### [Work instruction]
Please retype the records below exactly, from the first line through the line containing "Wholesale Catalogue", and leave out any pictures.

### [Stored data]
___

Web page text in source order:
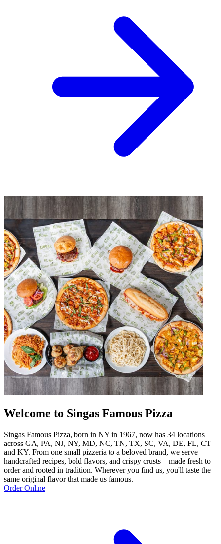
Welcome to Singas Famous Pizza
Singas Famous Pizza, born in NY in 1967, now has 34 locations
across GA, PA, NJ, NY, MD, NC, TN, TX, SC, VA, DE, FL, CT
and KY. From one small pizzeria to a beloved brand, we serve
handcrafted recipes, bold flavors, and crispy crusts—made fresh to
order and rooted in tradition. Wherever you find us, you'll taste the
same original flavor that made us famous.
Order Online
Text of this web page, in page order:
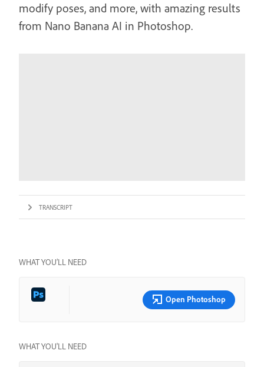
modify poses, and more, with amazing results
from Nano Banana AI in Photoshop.
TRANSCRIPT
WHAT YOU’LL NEED
Open Photoshop
WHAT YOU'LL NEED
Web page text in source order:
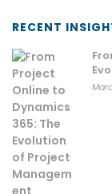
RECENT
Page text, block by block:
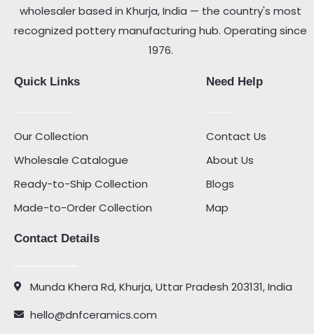
wholesaler based in Khurja, India — the country's most
recognized pottery manufacturing hub. Operating since
1976.
Quick Links
Our Collection
Wholesale Catalogue
Ready-to-Ship Collection
Made-to-Order Collection
Need Help
Contact Us
About Us
Blogs
Map
Contact Details
Munda Khera Rd, Khurja, Uttar Pradesh 203131, India
hello@dnfceramics.com
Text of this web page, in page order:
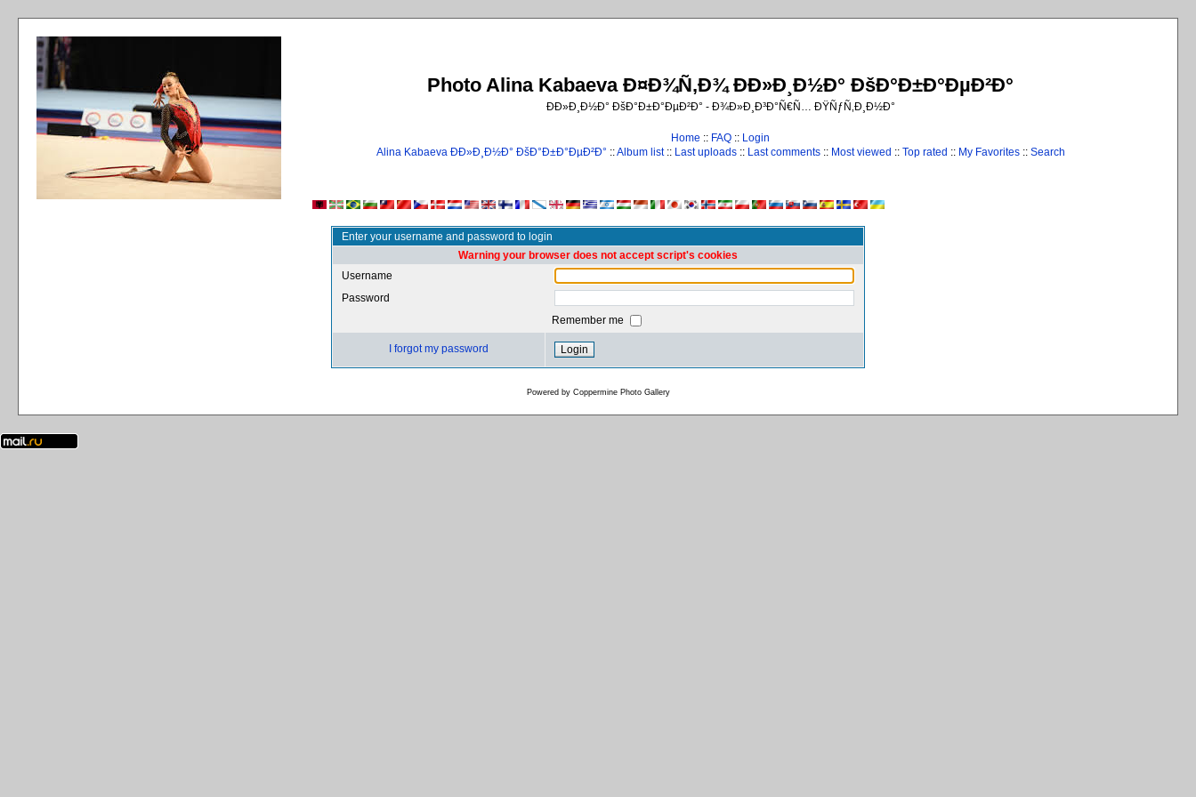
Photo Alina Kabaeva Ð¤Ð¾Ñ‚Ð¾ ÐÐ»Ð¸Ð½Ð° ÐšÐ°Ð±Ð°ÐµÐ²Ð°
ÐÐ»Ð¸Ð½Ð° ÐšÐ°Ð±Ð°ÐµÐ²Ð° - Ð¾Ð»Ð¸Ð³Ð°Ñ€Ñ… ÐŸÑƒÑ‚Ð¸Ð½Ð°
Home :: FAQ :: Login
Alina Kabaeva ÐÐ»Ð¸Ð½Ð° ÐšÐ°Ð±Ð°ÐµÐ²Ð° ::Album list:: Last uploads:: Last comments:: Most viewed :: Top rated :: My Favorites:: Search
Enter your username and password to login
Warning your browser does not accept script's cookies
Username
Password
Remember me
I forgot my password
Powered by Coppermine Photo Gallery
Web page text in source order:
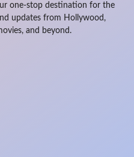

___

### [Output for this exercise]
Web page text in source order:
Welcome to Singas Famous Pizza
Singas Famous Pizza, born in NY in 1967, now has 34 locations
across GA, PA, NJ, NY, MD, NC, TN, TX, SC, VA, DE, FL, CT
and KY. From one small pizzeria to a beloved brand, we serve
handcrafted recipes, bold flavors, and crispy crusts—made fresh to
order and rooted in tradition. Wherever you find us, you'll taste the
same original flavor that made us famous.
Order Online
Text of this web page, in page order:
modify poses, and more, with amazing results
from Nano Banana AI in Photoshop.
TRANSCRIPT
WHAT YOU’LL NEED
Open Photoshop
WHAT YOU'LL NEED
Web page text in source order:
RECENT
Page text, block by block:
wholesaler based in Khurja, India — the country's most
recognized pottery manufacturing hub. Operating since
1976.
Quick Links
Our Collection
Wholesale Catalogue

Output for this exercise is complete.